Jarosław Galewski: W IL Divo jest was czwórka. Kto jest liderem?
David Miller: To nie tak. IL Divo to czterech kapitanów na tym samym statku.
Urs Bühler: Dobrze powiedziane. Poza tym, warto dodać, że mamy bardzo silne charaktery. Tak jest w przypadku każdego z nas i było jeszcze przed założeniem IL Divo. W związku z tym reszta raczej nie zniosłaby sytuacji, że jest pod wpływem jednej osoby. To nie w naszym stylu.
Nie powiecie mi jednak, że nigdy się nie kłócicie, skoro każdą piosenkę tworzą cztery silne charaktery.
Urs Bühler: A jednak powiemy, bo my się naprawdę nie kłócimy.

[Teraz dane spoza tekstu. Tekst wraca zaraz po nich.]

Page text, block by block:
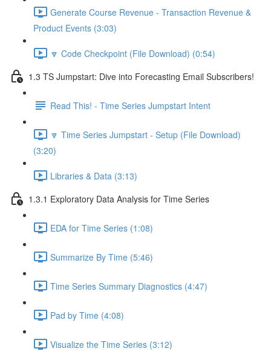
Generate Course Revenue - Transaction Revenue &
Product Events (3:03)
🔽 Code Checkpoint (File Download) (0:54)
1.3 TS Jumpstart: Dive into Forecasting Email Subscribers!
Read This! - Time Series Jumpstart Intent
🔽 Time Series Jumpstart - Setup (File Download)
(3:20)
Libraries & Data (3:13)
1.3.1 Exploratory Data Analysis for Time Series
EDA for Time Series (1:08)
Summarize By Time (5:46)
Time Series Summary Diagnostics (4:47)
Pad by Time (4:08)
Visualize the Time Series (3:12)
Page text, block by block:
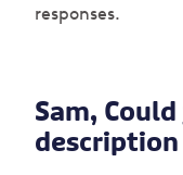
responses.
Sam,
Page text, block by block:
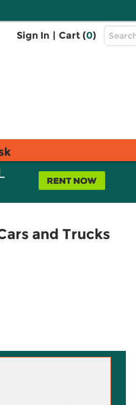
Sign In | Cart (0)
Top
Search
and Trucks
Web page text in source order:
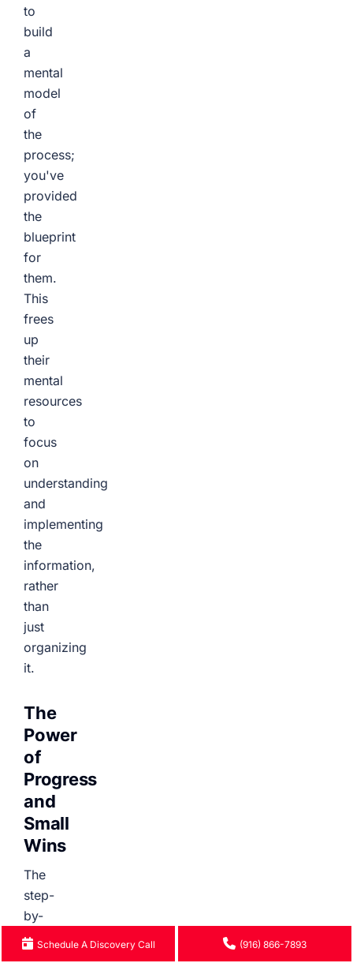
to
build
a
mental
model
of
the
process;
you've
provided
the
blueprint
for
them.
This
frees
up
their
mental
resources
to
focus
on
understanding
and
implementing
the
information,
rather
than
just
organizing
it.
The
Power
of
Progress
and
Small
Wins
The
step-
by-
step
Schedule A Discovery Call (916) 866-7893
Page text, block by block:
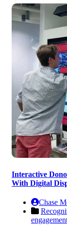
Interactive
With Digital
Chase
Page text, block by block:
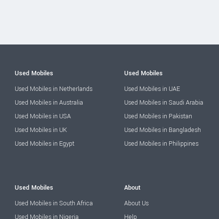
Used Mobiles
Used Mobiles in Netherlands
Used Mobiles in Australia
Used Mobiles in USA
Used Mobiles in UK
Used Mobiles in Egypt
Used Mobiles
Used Mobiles in UAE
Used Mobiles in Saudi Arabia
Used Mobiles in Pakistan
Used Mobiles in Bangladesh
Used Mobiles in Philippines
Used Mobiles
Used Mobiles in South Africa
Used Mobiles in Nigeria
About
About Us
Help
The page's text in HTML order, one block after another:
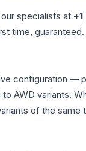
specialists at
time, guaranteed.
configuration
AWD variants.
of the
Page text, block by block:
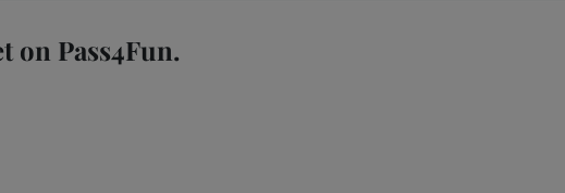
on Pass4Fun.
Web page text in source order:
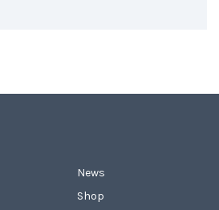
News
Shop
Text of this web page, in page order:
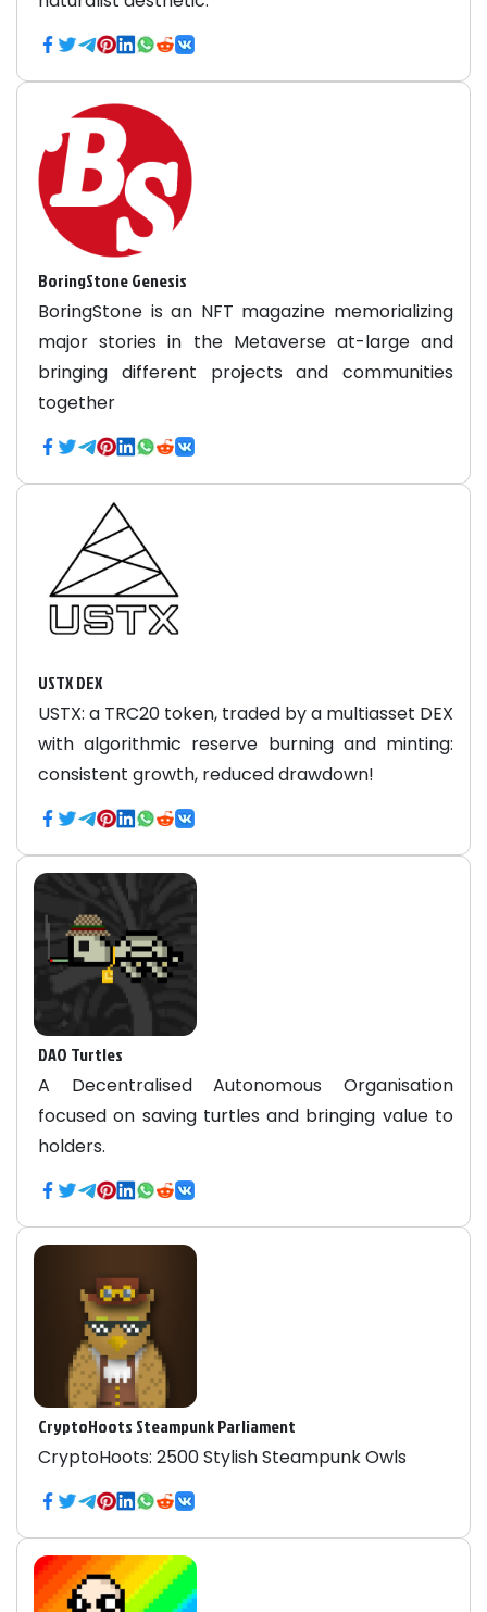
BoringStone Genesis
BoringStone is an NFT magazine memorializing
major stories in the Metaverse at-large and
bringing different projects and communities
together
USTX DEX
USTX: a TRC20 token, traded by a multiasset DEX
with algorithmic reserve burning and minting:
consistent growth, reduced drawdown!
DAO Turtles
A Decentralised Autonomous Organisation
focused on saving turtles and bringing value to
holders.
CryptoHoots Steampunk Parliament
CryptoHoots: 2500 Stylish Steampunk Owls
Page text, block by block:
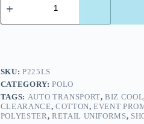
SKU:P225LS
CATEGORY:POLO
TAGS: AUTO TRANSPORT,BIZ COOL
CLEARANCE, COTTON,EVENT
POLYESTER, RETAIL UNIFORMS,
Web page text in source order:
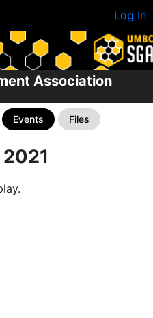
Log In
Association
Events Files
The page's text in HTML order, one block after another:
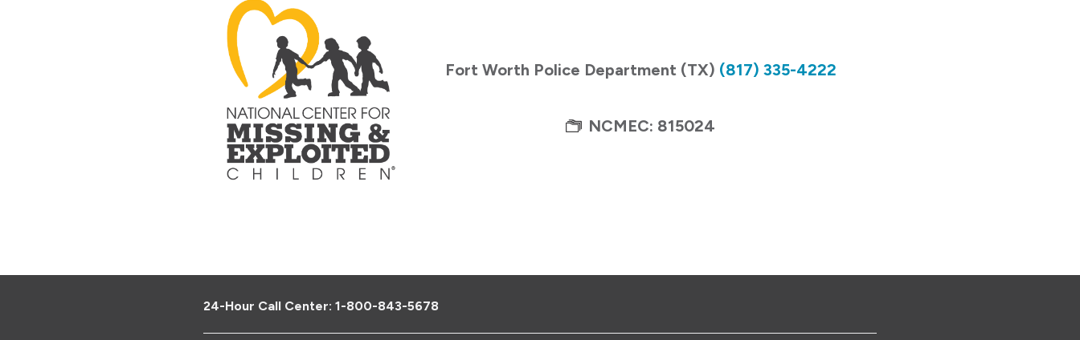
Fort Worth Police Department (TX) (817) 335-4222
NCMEC: 815024
24-Hour Call Center: 1-800-843-5678
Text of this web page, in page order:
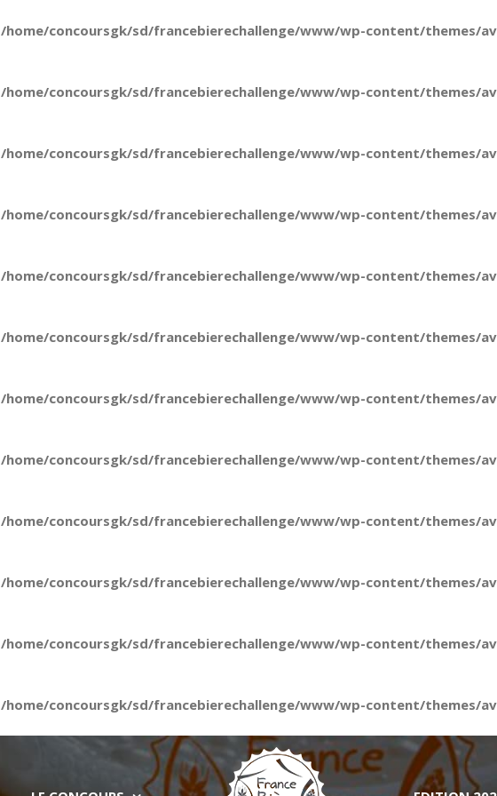
/home/concoursgk/sd/francebierechallenge/www/wp-content/themes/
/home/concoursgk/sd/francebierechallenge/www/wp-content/themes/
/home/concoursgk/sd/francebierechallenge/www/wp-content/themes/
/home/concoursgk/sd/francebierechallenge/www/wp-content/themes/
/home/concoursgk/sd/francebierechallenge/www/wp-content/themes/
/home/concoursgk/sd/francebierechallenge/www/wp-content/themes/
/home/concoursgk/sd/francebierechallenge/www/wp-content/themes/
/home/concoursgk/sd/francebierechallenge/www/wp-content/themes/
/home/concoursgk/sd/francebierechallenge/www/wp-content/themes/
/home/concoursgk/sd/francebierechallenge/www/wp-content/themes/
/home/concoursgk/sd/francebierechallenge/www/wp-content/themes/
/home/concoursgk/sd/francebierechallenge/www/wp-content/themes/
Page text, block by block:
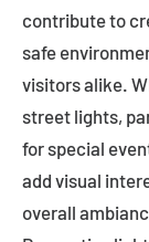
contribute to
safe
visitors alike.
street lights,
for special
add visual
overall
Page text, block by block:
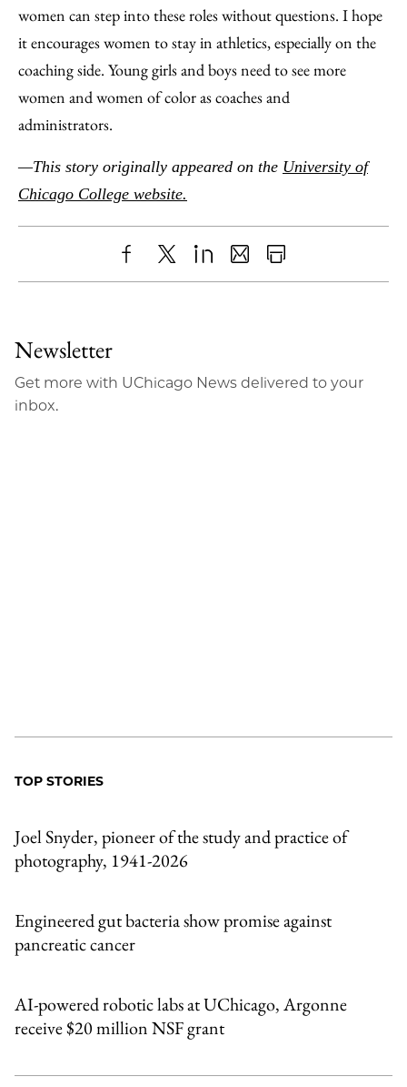
women can step into these roles without questions. I hope
it encourages women to stay in athletics, especially on the
coaching side. Young girls and boys need to see more
women and women of color as coaches and
administrators.
—This story originally appeared on the University of
Chicago College website.
ShareX LinkedIn
SharePrint
Newsletter
Get more with UChicago News delivered to your
inbox.
TOP STORIES
Joel Snyder, pioneer of the study and practice of
photography, 1941-2026
Engineered gut bacteria show promise against
pancreatic cancer
AI-powered robotic labs at UChicago, Argonne
receive $20 million NSF grant
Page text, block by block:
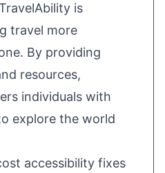
is
travel more
By providing
resources,
individuals with
explore the world
accessibility fixes
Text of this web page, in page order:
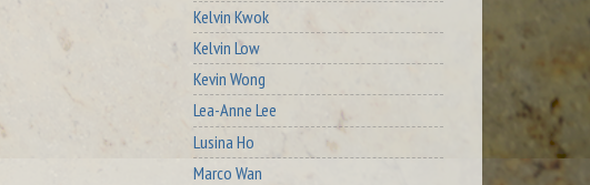
Kelvin Kwok
Kelvin Low
Kevin Wong
Lea-Anne Lee
Lusina Ho
Marco Wan
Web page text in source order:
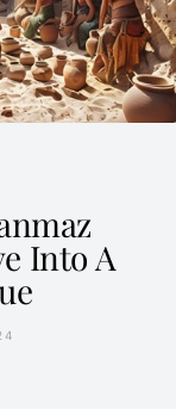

Zawsze jest tak, że szukamy porozumienia i je znajdujemy. Jasne, że są sporne sytuacje, ale zawsze rozwiązujemy to rozmową. Kiedy dochodzi do pewnych kwestii, czasami trzeba podjąć męską decyzję i wtedy decydujemy większością. A jeżeli tak się nie da, to od czego mamy producenta? Czasami on podejmuje decyzję za nas.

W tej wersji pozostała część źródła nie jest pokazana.